Your goal: Using the data below, work out how many lines contain "Computers", and report only that number.

Extracted records
BEGIN
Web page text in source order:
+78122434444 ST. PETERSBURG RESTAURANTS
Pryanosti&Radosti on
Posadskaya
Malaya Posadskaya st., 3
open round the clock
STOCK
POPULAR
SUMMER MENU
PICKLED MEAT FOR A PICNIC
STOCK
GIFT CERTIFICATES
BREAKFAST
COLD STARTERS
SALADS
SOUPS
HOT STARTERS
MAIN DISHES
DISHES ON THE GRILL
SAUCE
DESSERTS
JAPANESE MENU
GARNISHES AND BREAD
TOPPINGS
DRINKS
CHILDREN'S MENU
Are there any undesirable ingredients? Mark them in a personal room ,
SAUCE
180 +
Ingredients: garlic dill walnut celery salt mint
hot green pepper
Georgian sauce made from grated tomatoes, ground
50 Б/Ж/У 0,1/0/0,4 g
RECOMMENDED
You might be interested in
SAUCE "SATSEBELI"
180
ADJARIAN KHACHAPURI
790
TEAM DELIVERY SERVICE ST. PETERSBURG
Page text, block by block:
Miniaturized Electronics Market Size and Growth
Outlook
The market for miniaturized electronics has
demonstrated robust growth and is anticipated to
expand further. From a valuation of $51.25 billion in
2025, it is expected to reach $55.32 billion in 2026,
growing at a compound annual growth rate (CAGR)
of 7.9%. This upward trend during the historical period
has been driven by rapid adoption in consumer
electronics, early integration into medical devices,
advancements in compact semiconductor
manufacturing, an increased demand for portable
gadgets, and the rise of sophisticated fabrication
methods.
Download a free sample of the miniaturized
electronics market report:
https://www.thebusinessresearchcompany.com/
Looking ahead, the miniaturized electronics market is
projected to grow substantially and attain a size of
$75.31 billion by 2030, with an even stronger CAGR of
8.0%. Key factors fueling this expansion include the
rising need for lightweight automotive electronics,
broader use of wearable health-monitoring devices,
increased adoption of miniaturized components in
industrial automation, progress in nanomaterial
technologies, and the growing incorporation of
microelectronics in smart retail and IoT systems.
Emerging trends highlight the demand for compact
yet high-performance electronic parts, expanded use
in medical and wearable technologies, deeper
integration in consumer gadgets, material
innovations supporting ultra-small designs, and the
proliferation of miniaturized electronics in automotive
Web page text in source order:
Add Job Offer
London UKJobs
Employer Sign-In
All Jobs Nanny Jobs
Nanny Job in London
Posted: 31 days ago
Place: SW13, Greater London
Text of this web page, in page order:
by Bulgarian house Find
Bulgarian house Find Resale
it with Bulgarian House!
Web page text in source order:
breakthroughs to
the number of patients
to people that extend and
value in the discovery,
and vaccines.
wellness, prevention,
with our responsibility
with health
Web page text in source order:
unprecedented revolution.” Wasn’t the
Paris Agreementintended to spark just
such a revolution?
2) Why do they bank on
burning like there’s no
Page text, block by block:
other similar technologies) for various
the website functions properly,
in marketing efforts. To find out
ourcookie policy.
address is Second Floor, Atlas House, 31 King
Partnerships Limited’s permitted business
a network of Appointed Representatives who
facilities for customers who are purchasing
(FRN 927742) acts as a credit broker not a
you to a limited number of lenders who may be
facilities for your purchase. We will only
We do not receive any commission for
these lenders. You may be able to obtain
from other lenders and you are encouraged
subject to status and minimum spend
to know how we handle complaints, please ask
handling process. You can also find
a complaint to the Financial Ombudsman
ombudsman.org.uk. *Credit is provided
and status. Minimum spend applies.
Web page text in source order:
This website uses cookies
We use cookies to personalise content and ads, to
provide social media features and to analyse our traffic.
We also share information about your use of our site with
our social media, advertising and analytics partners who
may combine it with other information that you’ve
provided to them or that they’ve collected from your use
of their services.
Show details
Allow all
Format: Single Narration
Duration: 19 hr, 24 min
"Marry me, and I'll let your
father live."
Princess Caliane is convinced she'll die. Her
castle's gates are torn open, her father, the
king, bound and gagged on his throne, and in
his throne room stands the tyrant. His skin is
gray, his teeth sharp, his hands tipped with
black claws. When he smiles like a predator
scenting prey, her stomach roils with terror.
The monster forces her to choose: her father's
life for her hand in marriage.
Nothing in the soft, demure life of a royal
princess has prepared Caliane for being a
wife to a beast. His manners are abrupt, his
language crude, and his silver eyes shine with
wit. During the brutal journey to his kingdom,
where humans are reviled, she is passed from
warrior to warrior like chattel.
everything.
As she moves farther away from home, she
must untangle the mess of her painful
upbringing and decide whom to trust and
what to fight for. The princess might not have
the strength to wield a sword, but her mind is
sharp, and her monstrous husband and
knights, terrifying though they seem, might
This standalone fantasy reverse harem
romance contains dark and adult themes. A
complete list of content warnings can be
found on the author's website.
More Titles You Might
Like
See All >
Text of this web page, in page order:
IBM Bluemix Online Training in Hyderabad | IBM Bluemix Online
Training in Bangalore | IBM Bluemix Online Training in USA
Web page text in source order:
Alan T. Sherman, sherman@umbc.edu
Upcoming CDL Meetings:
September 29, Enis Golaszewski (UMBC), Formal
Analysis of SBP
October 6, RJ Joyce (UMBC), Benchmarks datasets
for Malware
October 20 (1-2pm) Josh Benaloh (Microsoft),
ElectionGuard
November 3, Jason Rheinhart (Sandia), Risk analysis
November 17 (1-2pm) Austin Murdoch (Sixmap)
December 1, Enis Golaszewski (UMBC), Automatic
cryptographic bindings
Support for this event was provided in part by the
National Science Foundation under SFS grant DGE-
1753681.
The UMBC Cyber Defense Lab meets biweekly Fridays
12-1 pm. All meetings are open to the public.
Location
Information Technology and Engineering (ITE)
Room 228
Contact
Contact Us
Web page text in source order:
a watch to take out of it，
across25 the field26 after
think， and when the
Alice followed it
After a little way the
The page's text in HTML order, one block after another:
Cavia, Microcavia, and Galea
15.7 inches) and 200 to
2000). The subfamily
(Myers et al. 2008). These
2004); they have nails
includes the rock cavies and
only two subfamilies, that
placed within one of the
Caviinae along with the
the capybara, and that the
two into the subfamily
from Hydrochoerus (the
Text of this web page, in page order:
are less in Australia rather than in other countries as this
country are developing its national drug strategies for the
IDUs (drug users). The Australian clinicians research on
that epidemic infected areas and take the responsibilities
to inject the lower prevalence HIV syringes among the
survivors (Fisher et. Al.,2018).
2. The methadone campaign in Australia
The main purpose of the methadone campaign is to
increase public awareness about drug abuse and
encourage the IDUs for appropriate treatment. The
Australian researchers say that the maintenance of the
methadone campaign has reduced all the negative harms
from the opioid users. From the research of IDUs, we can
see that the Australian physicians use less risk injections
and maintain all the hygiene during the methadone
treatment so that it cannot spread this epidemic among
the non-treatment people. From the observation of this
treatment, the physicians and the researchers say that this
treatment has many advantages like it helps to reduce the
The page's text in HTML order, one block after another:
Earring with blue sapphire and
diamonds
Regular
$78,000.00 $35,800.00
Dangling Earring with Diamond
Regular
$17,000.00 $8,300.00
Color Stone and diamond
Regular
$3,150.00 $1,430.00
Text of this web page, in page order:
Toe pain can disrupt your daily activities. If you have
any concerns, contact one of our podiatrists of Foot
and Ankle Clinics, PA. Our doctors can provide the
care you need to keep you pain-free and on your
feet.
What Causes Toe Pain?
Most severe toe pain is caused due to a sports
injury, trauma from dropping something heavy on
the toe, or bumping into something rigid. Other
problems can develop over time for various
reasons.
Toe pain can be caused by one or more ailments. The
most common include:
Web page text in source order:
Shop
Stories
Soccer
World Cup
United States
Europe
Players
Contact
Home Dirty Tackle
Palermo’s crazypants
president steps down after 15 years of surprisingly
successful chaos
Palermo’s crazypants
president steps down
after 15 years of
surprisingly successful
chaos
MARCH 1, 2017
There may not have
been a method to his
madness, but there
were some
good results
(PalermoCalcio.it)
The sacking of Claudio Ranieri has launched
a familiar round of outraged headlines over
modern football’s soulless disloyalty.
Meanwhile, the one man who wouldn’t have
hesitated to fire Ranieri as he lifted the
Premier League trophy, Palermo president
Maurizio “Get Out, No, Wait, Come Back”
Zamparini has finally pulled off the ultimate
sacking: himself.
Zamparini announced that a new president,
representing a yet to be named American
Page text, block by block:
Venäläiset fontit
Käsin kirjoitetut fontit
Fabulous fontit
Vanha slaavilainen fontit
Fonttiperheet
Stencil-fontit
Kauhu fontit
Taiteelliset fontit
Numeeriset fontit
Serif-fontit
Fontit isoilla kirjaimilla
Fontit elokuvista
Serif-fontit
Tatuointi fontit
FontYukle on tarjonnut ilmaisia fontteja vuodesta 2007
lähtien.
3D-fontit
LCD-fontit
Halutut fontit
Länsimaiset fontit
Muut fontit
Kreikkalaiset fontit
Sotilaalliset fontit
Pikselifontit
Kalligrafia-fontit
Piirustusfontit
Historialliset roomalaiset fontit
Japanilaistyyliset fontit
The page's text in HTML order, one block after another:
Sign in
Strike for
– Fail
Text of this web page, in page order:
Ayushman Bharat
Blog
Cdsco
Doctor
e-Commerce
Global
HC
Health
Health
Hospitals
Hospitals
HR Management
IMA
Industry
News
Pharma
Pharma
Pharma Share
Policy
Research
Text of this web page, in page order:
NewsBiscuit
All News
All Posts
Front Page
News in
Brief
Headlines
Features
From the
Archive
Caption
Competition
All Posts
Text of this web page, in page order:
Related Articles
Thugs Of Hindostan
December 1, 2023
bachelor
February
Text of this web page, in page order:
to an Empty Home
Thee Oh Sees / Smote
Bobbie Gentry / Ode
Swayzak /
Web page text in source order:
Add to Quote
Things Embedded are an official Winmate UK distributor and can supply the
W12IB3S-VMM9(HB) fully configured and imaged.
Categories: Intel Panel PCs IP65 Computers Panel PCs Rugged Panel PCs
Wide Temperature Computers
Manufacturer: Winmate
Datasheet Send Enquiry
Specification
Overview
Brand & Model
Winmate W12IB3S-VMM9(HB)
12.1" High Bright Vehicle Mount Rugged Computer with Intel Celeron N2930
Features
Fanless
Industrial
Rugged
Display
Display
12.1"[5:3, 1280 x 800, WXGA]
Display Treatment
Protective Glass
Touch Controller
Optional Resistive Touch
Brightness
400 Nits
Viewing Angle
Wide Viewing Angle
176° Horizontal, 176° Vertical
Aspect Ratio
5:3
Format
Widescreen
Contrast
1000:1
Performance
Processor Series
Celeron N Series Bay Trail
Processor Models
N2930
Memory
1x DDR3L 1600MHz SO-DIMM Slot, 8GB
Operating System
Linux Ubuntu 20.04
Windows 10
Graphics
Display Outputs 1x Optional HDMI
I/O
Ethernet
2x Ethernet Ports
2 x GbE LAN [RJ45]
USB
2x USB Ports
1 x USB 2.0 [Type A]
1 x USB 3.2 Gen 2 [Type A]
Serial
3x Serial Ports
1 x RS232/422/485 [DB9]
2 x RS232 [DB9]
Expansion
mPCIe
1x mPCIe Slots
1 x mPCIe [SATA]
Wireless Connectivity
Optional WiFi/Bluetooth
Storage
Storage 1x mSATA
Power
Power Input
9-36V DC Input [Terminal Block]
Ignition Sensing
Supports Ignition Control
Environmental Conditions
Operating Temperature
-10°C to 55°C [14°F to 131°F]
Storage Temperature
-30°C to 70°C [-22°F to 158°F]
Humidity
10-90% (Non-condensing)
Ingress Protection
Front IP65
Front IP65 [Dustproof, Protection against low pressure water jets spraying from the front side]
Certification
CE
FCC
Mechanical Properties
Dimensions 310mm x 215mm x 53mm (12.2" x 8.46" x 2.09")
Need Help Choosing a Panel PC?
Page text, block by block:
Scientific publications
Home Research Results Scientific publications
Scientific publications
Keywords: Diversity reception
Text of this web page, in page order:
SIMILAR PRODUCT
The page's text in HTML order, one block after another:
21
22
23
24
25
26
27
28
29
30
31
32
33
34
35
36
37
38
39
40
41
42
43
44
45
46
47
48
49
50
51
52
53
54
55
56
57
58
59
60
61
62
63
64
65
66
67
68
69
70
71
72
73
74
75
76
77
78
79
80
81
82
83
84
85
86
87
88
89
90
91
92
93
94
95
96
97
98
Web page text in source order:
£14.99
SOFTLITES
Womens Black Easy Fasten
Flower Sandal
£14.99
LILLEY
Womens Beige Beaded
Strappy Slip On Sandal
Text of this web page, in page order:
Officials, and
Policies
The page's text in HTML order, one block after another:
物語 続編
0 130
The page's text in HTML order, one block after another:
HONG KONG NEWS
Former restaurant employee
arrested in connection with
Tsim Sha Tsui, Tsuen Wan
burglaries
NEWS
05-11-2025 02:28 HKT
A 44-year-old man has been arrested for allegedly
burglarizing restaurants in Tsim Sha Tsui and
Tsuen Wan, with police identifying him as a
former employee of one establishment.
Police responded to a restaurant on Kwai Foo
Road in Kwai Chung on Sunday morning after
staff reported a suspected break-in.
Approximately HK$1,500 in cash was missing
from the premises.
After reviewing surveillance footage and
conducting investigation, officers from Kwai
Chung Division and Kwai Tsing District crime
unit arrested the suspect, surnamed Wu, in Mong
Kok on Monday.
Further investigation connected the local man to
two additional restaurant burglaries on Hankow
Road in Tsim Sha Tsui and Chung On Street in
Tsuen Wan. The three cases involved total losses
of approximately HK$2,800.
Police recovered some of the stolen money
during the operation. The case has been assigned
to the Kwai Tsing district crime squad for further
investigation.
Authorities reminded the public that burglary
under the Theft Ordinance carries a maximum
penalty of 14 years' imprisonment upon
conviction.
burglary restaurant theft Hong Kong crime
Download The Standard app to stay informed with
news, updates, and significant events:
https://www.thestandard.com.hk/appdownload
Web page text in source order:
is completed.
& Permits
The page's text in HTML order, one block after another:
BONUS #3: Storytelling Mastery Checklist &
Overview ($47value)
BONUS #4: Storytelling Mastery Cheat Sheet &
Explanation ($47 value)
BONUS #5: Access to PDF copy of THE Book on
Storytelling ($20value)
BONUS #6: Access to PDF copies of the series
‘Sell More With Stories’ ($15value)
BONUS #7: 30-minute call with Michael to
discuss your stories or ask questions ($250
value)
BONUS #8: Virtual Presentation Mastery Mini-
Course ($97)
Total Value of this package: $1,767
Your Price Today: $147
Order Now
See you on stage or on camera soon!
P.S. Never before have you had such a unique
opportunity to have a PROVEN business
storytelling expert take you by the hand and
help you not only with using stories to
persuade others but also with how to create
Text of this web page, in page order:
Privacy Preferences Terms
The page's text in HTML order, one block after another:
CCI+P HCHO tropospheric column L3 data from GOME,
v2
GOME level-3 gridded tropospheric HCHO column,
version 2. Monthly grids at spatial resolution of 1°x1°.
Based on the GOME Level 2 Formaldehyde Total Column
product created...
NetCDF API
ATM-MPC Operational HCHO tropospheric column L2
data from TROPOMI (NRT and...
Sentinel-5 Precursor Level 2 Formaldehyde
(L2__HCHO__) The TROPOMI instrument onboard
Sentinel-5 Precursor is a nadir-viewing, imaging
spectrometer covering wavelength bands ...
END
Answer to this task: 2